Speculators are driving up gasoline prices in California, already the highest in the nation, in anticipation of West Coast refineries exporting large volumes of its supply to Chile in response to the massive earthquake there.
The Chilean national oil company ENAP reported losing two major refineries and left with 10 days of diesel in the wake of the 8.8 magnitude quake.
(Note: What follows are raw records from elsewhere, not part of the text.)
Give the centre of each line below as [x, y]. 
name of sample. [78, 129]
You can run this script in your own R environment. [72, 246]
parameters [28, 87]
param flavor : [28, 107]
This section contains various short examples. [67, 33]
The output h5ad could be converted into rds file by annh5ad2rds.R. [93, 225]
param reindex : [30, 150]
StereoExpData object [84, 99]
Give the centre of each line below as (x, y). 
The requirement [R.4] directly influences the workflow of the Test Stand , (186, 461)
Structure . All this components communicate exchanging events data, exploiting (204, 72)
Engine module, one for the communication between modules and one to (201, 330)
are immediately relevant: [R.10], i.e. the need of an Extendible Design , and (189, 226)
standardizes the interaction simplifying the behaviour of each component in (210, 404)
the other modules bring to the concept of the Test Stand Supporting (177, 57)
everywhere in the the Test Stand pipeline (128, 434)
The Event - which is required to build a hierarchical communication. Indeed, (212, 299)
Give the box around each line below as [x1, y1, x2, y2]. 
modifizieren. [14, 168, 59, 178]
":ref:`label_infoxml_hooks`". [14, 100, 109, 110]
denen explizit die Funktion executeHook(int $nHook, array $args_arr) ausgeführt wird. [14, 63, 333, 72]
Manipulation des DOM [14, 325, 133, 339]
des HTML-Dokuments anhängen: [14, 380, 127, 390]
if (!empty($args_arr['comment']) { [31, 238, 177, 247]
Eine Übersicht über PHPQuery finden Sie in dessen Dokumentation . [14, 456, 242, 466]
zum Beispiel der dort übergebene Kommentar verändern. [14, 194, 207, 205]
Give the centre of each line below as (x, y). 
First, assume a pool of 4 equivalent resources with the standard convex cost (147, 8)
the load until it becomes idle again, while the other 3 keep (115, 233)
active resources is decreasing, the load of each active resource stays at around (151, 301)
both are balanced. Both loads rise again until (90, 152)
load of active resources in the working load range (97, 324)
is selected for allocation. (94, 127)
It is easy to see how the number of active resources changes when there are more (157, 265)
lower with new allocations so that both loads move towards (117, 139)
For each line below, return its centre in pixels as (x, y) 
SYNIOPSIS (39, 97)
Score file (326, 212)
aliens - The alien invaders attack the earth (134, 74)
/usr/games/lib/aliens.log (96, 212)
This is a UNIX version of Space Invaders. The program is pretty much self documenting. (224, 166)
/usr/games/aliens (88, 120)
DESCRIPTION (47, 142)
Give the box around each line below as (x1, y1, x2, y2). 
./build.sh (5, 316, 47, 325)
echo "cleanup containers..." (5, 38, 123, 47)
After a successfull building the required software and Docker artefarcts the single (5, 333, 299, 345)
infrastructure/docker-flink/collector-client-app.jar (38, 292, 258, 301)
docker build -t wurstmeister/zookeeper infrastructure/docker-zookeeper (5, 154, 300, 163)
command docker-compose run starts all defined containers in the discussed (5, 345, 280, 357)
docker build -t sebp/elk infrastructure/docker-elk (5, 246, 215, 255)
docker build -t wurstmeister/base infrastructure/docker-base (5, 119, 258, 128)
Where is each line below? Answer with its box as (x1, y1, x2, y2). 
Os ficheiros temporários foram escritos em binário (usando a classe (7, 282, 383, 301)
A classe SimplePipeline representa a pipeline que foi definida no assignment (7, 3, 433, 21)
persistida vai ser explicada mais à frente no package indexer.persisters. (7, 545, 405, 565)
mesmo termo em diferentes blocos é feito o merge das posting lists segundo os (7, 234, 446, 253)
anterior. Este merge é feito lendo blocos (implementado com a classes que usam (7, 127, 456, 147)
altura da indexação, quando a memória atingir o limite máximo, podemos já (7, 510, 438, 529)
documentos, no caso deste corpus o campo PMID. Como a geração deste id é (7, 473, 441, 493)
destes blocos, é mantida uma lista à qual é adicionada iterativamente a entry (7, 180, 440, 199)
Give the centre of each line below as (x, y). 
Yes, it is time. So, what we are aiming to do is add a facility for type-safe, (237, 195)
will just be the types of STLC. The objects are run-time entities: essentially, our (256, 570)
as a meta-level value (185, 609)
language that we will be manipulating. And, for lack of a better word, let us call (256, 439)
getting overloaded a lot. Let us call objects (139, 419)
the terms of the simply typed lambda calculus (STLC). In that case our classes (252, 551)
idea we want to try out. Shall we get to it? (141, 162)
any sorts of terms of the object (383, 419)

Repairs will take months and will seek imports from California and other states to fill the void, the San Diego Union-Tribune quoted Bloomberg News and local industry sources.
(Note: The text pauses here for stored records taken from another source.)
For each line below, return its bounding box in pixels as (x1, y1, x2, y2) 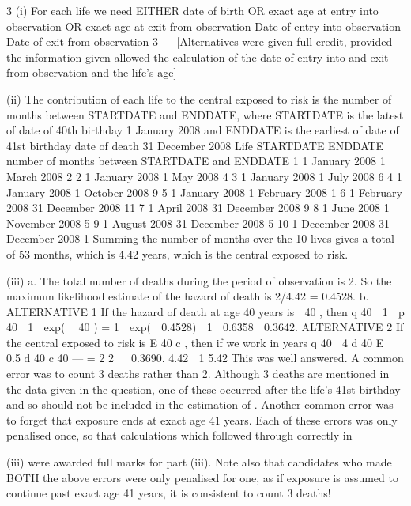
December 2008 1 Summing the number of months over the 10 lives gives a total (6, 230, 394, 247)
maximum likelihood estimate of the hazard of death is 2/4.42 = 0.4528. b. (6, 288, 369, 304)
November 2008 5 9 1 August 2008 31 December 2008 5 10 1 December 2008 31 (6, 214, 390, 231)
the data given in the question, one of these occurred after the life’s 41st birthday (6, 380, 401, 397)
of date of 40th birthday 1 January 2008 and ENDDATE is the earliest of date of (6, 122, 399, 138)
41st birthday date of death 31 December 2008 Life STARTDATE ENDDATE (6, 137, 384, 153)
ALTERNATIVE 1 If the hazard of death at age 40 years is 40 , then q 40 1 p (6, 303, 405, 319)
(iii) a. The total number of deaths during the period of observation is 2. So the (6, 272, 392, 289)
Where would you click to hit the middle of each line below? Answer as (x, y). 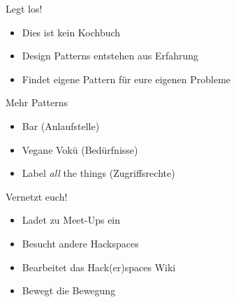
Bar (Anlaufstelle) (61, 125)
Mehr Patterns (37, 102)
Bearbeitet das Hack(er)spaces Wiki (99, 267)
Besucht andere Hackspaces (80, 243)
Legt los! (24, 8)
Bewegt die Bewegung (69, 290)
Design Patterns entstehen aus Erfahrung (110, 56)
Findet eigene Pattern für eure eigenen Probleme (126, 79)
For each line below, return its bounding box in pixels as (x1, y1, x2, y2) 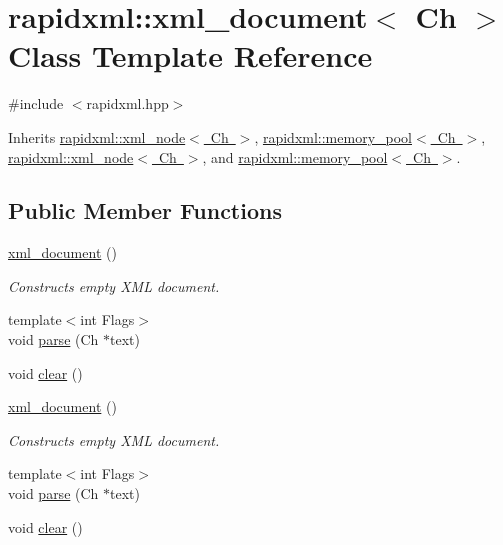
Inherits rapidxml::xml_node (8, 126, 186, 147)
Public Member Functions (8, 195, 282, 226)
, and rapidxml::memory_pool (202, 146, 388, 167)
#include (8, 93, 64, 114)
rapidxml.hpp (86, 93, 169, 114)
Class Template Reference (8, 35, 373, 76)
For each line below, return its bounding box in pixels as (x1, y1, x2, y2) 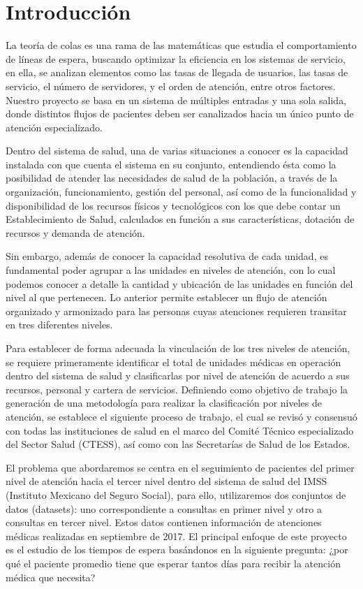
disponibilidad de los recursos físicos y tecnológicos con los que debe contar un (6, 198, 341, 212)
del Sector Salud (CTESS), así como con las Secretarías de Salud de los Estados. (6, 437, 350, 451)
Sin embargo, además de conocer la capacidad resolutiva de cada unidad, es (6, 249, 328, 263)
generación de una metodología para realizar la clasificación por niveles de (6, 395, 323, 410)
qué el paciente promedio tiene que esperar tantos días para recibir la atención (6, 555, 341, 570)
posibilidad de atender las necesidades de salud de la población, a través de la (6, 170, 338, 185)
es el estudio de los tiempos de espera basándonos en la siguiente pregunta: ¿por (6, 542, 348, 557)
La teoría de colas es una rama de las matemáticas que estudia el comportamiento (6, 38, 357, 52)
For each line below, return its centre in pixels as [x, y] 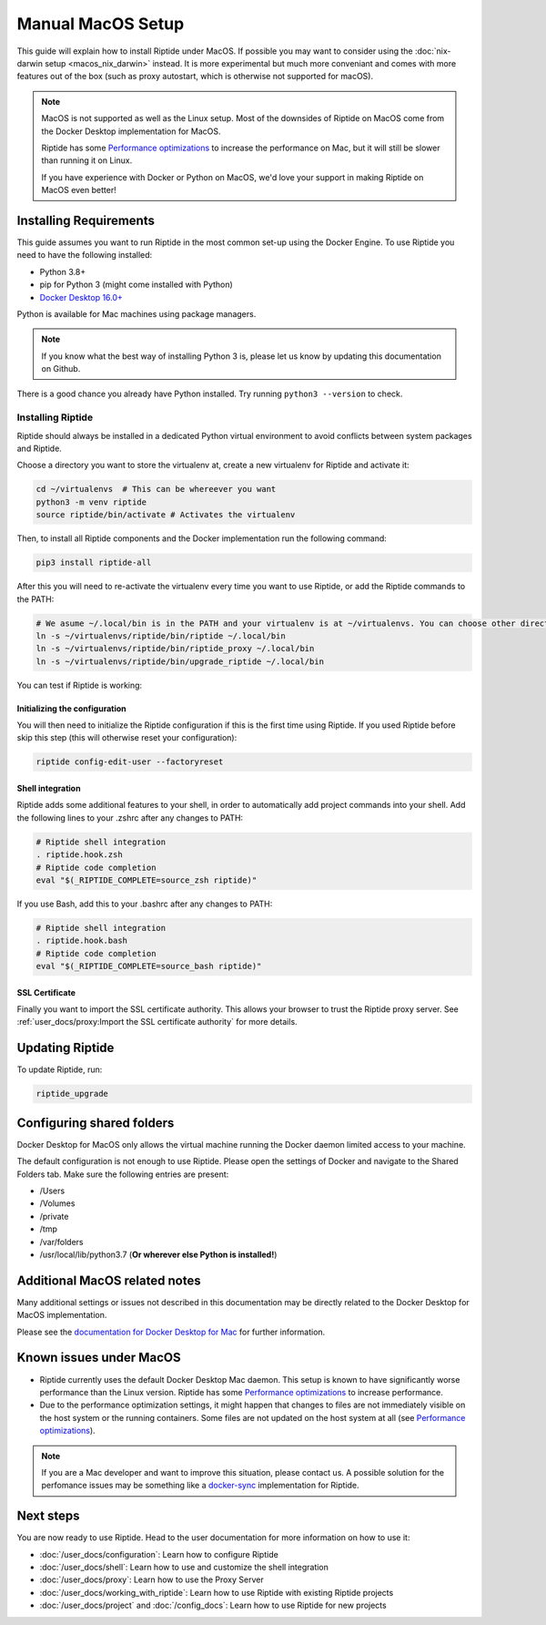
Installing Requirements [86, 220]
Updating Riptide [66, 1048]
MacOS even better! [79, 190]
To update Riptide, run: [60, 1069]
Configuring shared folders [96, 1123]
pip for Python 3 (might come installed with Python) [136, 285]
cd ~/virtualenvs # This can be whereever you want [156, 489]
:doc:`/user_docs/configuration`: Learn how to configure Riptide [159, 1554]

Prices in the past week have risen to 7 cents to $2.999 in California and $3.038 in San Diego and Los Angeles, and expected to extend rising as refineries convert to meet the state's higher smog emission standards for the spring and summer months.
“It’s speculation,” said Brian Milne, refined-fuels editor for Telvent DTN, which provides information to businesses. “Of course, markets will move on news like that.”
California requires 30 different blends of gasoline to service the state depending on where the urban sources of vehicle carbon monoxide originate. Californians the past two years are driving less, keeping the demand down, but that trend will be offset as reserves are exported to Chile, according to analysts quoted in the story.
A long disruption in Chile’s production would have an effect here, even if Californians drive less, said Bob van der Valk, who tracks prices for 4Refuel, a supplier to fleets.
“California will be net short of fuel if everything starts moving away,” he said.
Two other factors are at play. The cost of crude oil now at $80/barrel is twice as high as last year at this time. Keeping that in check is the stronger U.S. dollar which tends to pull prices down.